[Items from a dataset]
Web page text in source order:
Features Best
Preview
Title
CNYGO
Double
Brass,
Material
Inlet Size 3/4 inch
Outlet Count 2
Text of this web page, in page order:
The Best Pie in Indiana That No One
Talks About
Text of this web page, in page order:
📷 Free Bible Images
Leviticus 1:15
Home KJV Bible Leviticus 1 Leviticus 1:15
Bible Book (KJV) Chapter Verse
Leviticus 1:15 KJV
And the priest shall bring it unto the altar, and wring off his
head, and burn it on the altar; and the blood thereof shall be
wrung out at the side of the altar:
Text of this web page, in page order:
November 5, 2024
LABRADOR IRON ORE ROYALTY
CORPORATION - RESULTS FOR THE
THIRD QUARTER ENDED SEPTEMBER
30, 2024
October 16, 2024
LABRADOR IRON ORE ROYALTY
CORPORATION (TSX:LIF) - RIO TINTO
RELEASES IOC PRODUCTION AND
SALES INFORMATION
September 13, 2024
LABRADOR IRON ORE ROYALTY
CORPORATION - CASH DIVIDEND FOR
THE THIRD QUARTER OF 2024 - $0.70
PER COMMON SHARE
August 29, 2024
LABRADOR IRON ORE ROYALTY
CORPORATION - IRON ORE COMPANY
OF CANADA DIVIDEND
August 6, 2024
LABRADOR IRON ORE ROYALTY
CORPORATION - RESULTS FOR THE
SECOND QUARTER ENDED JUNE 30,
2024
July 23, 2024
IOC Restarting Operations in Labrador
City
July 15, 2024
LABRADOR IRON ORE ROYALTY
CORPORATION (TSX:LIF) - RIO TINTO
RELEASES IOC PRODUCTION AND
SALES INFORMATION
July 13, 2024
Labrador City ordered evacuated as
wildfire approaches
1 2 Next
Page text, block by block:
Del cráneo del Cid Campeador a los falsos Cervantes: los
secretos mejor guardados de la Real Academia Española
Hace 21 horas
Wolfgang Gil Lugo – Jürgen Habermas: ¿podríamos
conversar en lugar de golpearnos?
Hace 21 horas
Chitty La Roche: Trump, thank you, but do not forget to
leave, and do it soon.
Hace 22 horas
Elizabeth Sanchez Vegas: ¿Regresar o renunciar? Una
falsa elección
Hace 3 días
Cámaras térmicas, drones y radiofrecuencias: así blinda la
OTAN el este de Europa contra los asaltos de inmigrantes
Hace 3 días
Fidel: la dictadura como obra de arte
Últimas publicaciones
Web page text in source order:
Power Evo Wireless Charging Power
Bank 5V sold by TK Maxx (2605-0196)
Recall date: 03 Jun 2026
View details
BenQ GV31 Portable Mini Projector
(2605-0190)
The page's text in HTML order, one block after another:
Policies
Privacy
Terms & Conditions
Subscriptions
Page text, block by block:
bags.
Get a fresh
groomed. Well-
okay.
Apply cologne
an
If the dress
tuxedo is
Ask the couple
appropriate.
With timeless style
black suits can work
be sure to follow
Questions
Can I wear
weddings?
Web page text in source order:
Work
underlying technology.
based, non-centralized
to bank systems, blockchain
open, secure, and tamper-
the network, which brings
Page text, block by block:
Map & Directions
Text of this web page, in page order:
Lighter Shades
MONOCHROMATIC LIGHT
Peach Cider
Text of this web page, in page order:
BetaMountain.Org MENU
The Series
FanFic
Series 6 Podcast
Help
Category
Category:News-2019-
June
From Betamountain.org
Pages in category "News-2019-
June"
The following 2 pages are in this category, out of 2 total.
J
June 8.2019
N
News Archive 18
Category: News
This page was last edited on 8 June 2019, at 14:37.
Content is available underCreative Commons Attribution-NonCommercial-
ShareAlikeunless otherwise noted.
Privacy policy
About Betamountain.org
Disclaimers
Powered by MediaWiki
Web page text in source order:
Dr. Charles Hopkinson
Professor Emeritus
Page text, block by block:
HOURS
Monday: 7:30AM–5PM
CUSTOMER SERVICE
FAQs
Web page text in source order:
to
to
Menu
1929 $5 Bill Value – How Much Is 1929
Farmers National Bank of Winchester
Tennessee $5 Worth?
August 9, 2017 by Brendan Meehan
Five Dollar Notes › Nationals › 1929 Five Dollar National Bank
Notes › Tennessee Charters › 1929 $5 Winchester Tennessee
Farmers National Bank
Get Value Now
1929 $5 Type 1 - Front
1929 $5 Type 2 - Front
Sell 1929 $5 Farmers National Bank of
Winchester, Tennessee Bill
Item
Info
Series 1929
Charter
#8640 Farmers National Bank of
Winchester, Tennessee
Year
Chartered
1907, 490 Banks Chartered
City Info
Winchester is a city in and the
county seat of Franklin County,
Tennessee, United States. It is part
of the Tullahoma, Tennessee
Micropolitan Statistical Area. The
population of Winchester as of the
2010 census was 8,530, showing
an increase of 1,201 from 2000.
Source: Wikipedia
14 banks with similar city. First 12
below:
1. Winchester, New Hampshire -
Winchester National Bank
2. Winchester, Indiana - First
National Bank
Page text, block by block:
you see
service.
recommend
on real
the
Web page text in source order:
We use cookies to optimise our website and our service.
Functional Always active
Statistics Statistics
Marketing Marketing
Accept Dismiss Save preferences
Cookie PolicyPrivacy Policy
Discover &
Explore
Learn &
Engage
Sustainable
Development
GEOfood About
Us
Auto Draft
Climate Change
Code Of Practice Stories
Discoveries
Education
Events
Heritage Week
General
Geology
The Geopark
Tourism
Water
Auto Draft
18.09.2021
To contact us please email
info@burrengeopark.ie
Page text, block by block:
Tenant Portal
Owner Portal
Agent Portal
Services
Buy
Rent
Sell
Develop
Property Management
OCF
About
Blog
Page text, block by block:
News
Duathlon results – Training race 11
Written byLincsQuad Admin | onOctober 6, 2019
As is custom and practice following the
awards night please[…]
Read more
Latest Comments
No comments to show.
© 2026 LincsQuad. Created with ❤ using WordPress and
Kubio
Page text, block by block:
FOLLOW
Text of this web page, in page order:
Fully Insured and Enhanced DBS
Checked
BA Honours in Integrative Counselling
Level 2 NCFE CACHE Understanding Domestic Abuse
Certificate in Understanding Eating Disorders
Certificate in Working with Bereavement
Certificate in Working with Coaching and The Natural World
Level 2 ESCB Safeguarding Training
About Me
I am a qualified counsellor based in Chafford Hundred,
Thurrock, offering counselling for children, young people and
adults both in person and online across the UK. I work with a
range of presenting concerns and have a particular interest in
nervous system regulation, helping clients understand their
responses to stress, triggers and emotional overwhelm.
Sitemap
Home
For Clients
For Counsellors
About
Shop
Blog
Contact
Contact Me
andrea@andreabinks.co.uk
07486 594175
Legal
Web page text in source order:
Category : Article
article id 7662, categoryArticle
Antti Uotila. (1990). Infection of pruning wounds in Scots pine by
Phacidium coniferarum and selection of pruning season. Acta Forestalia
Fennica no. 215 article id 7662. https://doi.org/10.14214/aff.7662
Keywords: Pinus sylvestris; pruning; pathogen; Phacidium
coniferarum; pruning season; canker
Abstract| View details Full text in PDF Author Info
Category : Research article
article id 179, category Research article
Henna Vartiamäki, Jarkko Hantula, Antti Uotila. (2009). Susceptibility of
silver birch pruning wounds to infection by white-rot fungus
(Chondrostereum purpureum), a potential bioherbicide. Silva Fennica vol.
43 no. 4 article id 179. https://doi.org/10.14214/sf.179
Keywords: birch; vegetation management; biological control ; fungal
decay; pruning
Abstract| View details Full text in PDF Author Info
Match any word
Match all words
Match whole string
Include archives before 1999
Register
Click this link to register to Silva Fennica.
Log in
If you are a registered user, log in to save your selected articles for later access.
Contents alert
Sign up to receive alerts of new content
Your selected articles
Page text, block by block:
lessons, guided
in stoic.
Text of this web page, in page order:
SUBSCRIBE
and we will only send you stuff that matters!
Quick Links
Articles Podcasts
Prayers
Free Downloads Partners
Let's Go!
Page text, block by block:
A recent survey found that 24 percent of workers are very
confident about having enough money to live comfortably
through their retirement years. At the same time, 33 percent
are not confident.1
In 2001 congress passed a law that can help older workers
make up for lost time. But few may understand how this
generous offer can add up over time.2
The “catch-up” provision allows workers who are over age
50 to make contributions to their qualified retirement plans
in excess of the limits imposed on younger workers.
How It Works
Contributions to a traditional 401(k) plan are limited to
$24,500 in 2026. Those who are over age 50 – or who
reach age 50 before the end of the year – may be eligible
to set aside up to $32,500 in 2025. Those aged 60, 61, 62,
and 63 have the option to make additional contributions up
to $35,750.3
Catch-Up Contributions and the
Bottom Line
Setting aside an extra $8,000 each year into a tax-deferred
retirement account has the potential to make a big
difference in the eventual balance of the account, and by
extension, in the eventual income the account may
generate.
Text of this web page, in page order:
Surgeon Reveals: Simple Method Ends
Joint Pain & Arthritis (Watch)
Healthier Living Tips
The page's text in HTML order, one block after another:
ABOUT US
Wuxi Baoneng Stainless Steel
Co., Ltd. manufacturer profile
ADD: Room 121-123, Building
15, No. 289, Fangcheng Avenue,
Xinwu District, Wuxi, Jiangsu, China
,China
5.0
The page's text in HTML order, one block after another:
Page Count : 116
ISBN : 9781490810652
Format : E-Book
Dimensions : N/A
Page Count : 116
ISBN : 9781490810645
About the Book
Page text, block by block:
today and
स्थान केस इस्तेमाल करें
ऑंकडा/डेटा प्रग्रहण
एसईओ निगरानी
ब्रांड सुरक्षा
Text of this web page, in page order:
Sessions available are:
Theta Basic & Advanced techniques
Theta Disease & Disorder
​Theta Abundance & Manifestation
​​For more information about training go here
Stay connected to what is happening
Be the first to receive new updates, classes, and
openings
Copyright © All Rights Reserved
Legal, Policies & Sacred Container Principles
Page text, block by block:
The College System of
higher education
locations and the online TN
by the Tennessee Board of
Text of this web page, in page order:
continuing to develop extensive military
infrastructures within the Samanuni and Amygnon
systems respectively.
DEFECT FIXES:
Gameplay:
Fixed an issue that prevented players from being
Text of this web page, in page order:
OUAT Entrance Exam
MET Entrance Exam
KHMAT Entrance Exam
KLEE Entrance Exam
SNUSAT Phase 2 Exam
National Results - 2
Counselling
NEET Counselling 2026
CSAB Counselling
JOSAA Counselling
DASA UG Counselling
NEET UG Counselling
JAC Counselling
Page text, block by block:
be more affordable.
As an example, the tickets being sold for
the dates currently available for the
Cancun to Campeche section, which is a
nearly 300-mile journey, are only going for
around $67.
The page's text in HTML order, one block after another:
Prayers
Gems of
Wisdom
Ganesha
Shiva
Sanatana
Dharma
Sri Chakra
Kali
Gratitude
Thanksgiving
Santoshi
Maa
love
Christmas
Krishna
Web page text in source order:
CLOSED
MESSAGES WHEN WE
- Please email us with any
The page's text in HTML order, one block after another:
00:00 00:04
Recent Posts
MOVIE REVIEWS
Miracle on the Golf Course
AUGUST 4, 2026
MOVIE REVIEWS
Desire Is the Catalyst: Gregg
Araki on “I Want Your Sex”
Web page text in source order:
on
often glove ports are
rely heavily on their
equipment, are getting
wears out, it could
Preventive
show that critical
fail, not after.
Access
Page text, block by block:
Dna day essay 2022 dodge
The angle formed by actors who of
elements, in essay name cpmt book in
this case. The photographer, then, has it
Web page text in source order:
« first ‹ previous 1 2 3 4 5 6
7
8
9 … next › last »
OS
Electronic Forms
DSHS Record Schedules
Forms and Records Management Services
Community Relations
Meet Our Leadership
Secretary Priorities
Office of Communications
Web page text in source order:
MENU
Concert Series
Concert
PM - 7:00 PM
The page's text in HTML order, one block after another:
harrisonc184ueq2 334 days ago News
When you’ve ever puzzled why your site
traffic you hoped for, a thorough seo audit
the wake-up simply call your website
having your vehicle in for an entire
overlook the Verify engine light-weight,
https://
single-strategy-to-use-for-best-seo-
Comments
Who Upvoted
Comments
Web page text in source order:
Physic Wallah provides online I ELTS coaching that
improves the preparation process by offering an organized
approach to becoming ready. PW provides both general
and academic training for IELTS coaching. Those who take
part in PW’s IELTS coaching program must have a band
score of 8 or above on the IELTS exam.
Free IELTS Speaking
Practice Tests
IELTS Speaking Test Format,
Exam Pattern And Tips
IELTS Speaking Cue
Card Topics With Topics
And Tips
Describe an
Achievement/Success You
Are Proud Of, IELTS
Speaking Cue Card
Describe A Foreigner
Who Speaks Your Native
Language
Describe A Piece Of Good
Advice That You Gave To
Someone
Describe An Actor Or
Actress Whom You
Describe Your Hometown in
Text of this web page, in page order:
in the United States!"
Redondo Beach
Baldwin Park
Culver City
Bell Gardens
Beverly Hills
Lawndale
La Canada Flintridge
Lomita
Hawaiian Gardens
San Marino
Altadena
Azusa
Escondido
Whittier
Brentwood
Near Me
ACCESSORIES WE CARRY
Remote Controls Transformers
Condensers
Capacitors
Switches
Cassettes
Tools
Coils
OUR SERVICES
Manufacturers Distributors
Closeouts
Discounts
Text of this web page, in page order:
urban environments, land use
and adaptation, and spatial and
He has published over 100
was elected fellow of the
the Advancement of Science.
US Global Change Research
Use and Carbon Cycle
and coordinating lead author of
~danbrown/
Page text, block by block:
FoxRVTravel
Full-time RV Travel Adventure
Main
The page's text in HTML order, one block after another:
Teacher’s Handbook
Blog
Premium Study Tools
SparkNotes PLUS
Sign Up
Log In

• What you will do: Working from the records above, find how many lines contain the string "before" and answer with the bare number.

• Problem solution: 2